You have backed successful prototypes that embody the future culture. Now it is the time for people to make a decision. So you may give them the following message.

The prototypes have shown the principles we must follow to be successful.

The pluses are that we will improve our services and stay in business. The minuses are that it will be challenging, especially at first. But it is the way to build a successful future.

What I am saying to you is also challenging. I am asking you to decide whether or not you want to follow those principles.

If so, get back to your manager within the next week and we will agree on how you want to contribute.

If we do not hear from you, we will assume you do not want to follow these principles. So we will then try to work out, as far as possible, a ‘win-win’.

This sounds tough, but we must follow these principles to achieve success. Let your manager know if you want to contribute to the journey.

Sounds challenging, but frequently there are few other options. People must decide whether or not they want to be part of the future culture.
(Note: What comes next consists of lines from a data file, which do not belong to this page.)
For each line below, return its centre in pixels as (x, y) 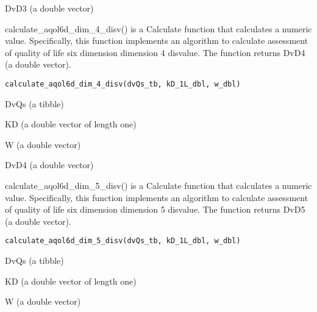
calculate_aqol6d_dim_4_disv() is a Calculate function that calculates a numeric (158, 28)
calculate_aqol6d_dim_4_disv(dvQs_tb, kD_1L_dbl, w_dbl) (123, 84)
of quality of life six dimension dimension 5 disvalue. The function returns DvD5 (155, 209)
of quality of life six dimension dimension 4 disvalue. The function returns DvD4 (155, 52)
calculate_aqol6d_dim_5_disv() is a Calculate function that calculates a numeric (158, 185)
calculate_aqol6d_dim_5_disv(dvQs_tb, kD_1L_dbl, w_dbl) (123, 241)
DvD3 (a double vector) (49, 8)
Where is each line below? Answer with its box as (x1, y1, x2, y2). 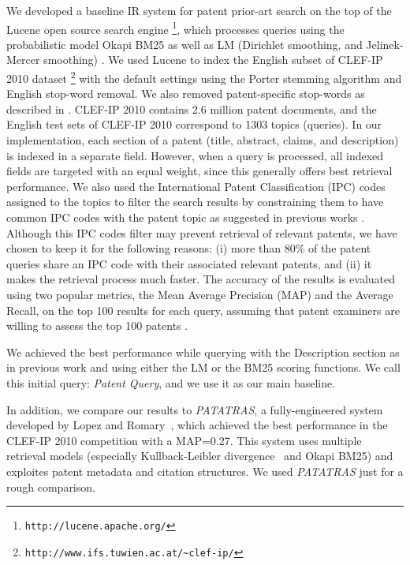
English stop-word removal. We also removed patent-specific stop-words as (6, 85, 365, 102)
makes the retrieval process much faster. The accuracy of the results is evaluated (6, 271, 396, 287)
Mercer (6, 51, 40, 68)
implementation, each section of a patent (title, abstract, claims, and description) (6, 132, 399, 148)
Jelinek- (366, 36, 404, 52)
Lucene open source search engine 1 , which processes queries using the (6, 18, 345, 37)
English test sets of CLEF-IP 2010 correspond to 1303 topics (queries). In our (6, 116, 382, 133)
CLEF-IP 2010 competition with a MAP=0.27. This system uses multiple (6, 432, 362, 448)
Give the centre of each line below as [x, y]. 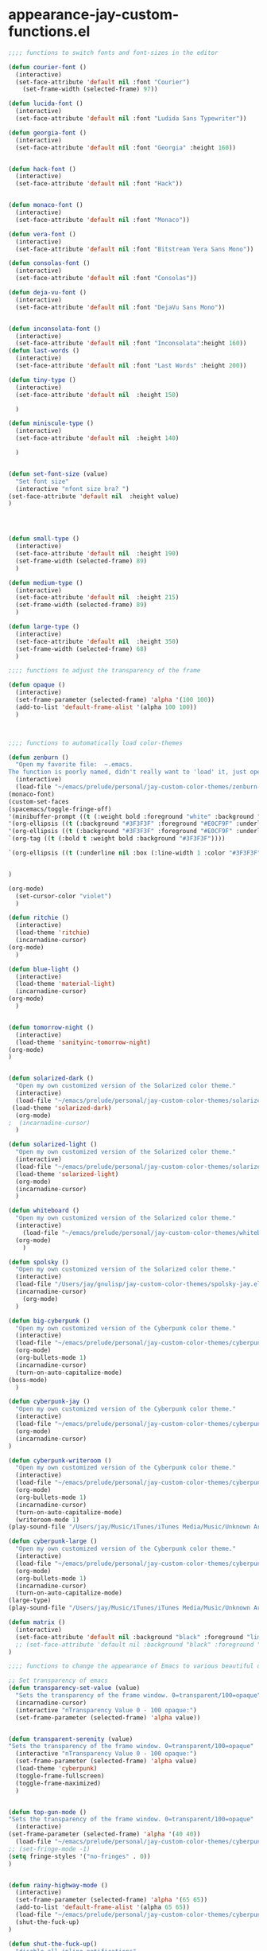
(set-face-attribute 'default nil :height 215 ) [97, 598]
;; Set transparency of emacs [58, 1680]
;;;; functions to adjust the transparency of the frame [104, 671]
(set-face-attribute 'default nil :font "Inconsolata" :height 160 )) [131, 344]
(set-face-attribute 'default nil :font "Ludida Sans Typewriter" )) [131, 119]
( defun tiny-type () [43, 380]
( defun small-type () [44, 539]
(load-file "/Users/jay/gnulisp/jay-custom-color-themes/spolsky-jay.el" [140, 1284]
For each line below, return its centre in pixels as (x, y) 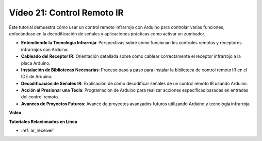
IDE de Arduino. (37, 77)
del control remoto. (40, 97)
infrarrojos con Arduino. (45, 49)
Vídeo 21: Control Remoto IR (66, 13)
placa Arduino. (36, 63)
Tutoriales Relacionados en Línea (43, 122)
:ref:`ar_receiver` (38, 130)
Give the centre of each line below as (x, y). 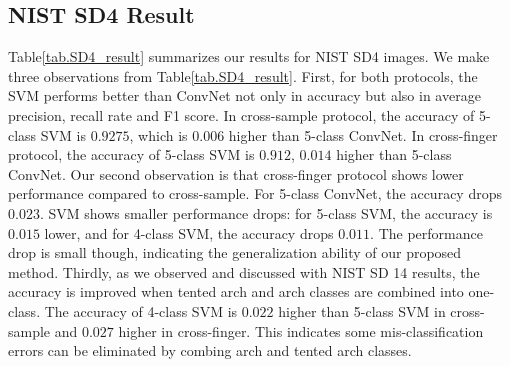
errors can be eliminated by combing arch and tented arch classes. (210, 350)
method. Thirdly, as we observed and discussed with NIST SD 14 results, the (244, 271)
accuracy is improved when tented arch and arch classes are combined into (236, 291)
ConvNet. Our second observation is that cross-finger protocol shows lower (236, 173)
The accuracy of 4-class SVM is (141, 310)
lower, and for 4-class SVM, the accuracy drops (189, 232)
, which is (158, 134)
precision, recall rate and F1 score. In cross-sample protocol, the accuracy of (241, 114)
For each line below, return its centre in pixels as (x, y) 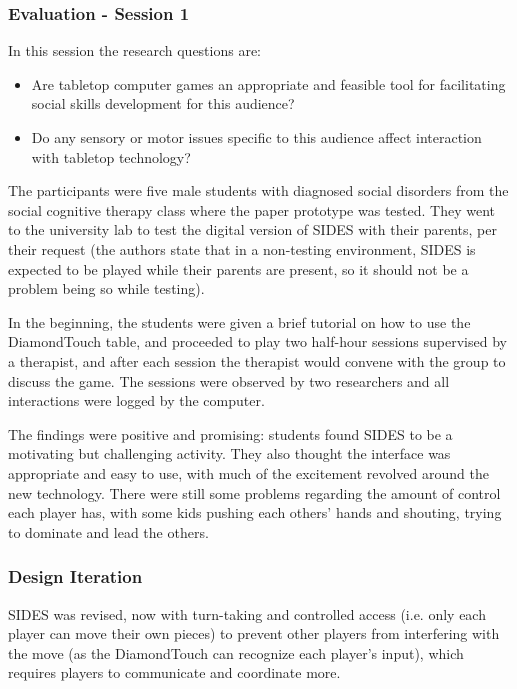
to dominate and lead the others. (108, 531)
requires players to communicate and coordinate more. (174, 672)
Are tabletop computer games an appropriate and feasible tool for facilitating (268, 83)
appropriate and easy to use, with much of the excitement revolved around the (248, 472)
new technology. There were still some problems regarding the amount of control (254, 492)
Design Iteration (75, 576)
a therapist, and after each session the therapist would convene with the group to (257, 360)
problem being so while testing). (106, 288)
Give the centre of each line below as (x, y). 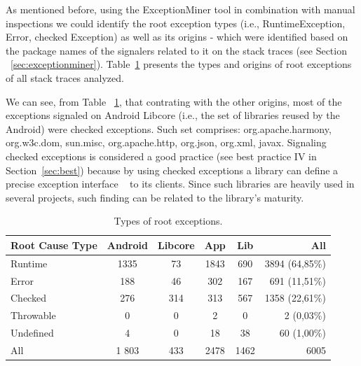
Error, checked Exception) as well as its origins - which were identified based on (177, 37)
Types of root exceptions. (168, 221)
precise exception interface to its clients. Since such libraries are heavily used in (180, 184)
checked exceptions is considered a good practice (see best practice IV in (161, 156)
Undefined (32, 333)
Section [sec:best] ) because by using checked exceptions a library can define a (172, 170)
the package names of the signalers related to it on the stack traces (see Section (176, 50)
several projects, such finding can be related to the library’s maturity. (155, 197)

Expect some rocky times, but eventually things will work out. You will have laid the foundations by building the prototypes.

Keep people’s eyes on the picture of success. Keep reminding them of ‘what good looks like.’ Keep highlighting when people follow the principles and deliver success.

Keep rewarding the behaviour you want repeated. Promote and hire people who follow the principles. Be prepared to make tough decisions, especially about people. Never walk past a quality problem, otherwise you have said it is okay.

Keep implementing the right strategy with the right people in the right way. Do whatever is required to guide the organisation to success.

If you wish, try tackling the exercise on this theme. This invites you to do the following things.

Describe the specific things you can do to make the principles mandatory.

Describe the specific things you can do to keep reminding people of the principles and how following these can deliver success.

Describe the specific other things you can do to ensure the organisation delivers success.